▶ **Provided entries**:

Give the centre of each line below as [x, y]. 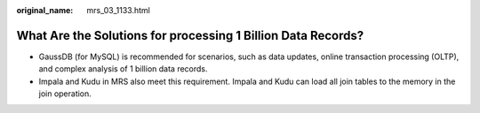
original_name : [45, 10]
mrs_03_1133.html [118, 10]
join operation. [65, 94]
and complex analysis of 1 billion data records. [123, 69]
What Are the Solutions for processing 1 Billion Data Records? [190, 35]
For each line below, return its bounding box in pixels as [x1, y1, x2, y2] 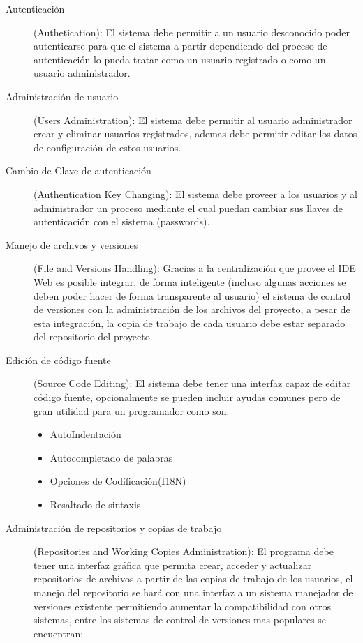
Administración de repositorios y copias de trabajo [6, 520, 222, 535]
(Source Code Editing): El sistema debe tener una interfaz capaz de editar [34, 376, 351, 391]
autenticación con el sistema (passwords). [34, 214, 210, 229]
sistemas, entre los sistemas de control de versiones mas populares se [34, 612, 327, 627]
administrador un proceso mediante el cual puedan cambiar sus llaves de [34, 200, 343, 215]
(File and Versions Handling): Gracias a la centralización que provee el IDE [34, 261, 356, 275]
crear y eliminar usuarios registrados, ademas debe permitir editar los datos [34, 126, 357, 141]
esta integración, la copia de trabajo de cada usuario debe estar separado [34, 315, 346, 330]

---

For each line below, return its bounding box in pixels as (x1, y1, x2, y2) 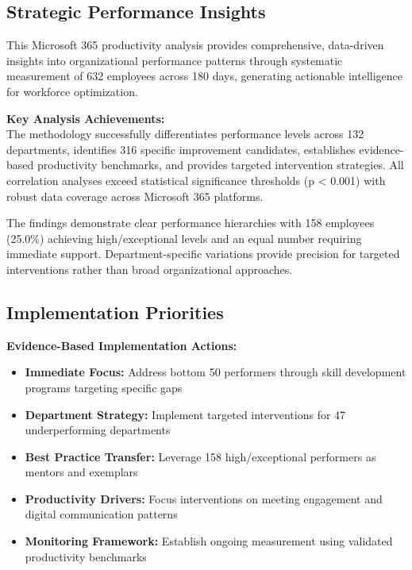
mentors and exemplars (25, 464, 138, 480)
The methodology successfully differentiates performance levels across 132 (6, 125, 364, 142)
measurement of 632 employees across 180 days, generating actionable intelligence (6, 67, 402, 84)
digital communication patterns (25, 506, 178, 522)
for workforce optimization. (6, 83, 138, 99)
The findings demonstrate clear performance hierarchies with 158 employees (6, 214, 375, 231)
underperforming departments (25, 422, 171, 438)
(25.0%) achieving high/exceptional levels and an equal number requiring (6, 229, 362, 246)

* * *

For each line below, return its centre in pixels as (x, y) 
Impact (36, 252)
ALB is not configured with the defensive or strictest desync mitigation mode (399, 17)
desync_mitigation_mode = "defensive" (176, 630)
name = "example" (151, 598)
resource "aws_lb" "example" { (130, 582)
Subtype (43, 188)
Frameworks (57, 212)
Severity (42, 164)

▶ **Task description**:
From the material above, set down exactly the lines starting at the one with "underperforming departments (25, 422, 171, 438)" and ending at the one with "(25.0%) achieving high/exceptional", end lines included.

▶ **Completed exercise**:
underperforming departments (25, 422, 171, 438)
(25.0%) achieving high/exceptional levels and an equal number requiring (6, 229, 362, 246)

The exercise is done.